▽
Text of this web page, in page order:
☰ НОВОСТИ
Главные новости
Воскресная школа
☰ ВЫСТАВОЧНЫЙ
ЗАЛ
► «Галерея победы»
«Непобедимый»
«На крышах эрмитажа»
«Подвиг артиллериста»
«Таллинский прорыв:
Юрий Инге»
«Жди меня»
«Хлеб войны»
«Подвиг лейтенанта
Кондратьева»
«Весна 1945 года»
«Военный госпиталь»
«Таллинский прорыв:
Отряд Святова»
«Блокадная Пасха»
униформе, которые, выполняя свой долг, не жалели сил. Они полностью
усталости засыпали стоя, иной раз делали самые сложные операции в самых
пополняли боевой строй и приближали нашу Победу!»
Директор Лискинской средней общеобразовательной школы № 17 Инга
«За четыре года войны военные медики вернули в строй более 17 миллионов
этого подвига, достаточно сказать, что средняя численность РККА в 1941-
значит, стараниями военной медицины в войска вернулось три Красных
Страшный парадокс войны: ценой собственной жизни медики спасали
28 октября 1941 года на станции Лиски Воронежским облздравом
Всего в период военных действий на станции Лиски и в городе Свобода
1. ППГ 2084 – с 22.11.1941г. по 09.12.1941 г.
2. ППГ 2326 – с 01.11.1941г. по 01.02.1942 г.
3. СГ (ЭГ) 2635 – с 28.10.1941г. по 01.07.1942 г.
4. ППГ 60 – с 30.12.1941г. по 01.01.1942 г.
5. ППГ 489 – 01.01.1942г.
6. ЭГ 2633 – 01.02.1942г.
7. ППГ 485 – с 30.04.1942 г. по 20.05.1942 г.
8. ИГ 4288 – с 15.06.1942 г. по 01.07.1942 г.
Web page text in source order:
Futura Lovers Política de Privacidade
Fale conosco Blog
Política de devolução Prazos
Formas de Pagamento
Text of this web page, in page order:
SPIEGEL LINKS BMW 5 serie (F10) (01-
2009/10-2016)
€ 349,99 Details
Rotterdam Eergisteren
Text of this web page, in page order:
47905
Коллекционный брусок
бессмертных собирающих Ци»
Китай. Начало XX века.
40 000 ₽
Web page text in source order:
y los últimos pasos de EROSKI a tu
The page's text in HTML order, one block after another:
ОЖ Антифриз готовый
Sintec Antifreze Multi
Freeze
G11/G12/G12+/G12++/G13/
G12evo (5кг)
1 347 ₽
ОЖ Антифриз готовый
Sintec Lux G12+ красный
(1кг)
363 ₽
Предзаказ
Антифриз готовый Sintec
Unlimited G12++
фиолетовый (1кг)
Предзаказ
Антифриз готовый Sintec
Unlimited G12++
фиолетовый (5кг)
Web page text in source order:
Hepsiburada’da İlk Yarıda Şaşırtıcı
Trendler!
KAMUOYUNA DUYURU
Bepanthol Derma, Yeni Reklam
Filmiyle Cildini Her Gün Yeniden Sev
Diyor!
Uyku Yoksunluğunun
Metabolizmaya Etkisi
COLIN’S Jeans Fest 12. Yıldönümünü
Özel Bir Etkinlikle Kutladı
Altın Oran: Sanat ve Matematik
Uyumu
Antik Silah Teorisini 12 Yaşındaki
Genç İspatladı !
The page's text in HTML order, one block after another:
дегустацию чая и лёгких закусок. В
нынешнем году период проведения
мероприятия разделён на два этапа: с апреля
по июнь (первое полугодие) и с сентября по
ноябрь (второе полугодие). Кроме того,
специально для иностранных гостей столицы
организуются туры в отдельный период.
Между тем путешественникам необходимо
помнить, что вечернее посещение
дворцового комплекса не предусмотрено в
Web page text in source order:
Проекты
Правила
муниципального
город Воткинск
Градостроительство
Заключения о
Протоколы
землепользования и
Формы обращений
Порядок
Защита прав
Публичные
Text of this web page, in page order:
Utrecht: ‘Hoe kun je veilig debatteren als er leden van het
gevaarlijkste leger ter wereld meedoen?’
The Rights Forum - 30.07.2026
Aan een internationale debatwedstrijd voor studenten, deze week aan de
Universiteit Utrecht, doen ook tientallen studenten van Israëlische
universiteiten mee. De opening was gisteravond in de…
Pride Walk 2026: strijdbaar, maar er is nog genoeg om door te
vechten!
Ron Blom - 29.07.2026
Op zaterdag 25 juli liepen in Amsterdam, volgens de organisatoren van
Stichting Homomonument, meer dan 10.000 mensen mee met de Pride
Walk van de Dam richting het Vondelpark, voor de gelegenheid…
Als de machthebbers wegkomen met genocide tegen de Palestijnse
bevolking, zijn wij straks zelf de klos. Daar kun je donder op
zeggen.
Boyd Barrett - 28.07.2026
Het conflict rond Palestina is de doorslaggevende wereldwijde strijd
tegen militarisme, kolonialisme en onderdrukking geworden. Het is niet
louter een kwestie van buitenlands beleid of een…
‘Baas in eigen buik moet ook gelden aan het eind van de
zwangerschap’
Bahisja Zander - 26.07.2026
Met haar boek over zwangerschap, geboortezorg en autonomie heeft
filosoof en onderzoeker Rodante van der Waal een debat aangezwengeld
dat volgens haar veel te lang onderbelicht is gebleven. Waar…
△
**PROBLEM**
Among the lines of the material above, find those with the word "Walk". Copy each one.

**RESULT OF THIS TASK**
Pride Walk 2026: strijdbaar, maar er is nog genoeg om door te
Walk van de Dam richting het Vondelpark, voor de gelegenheid…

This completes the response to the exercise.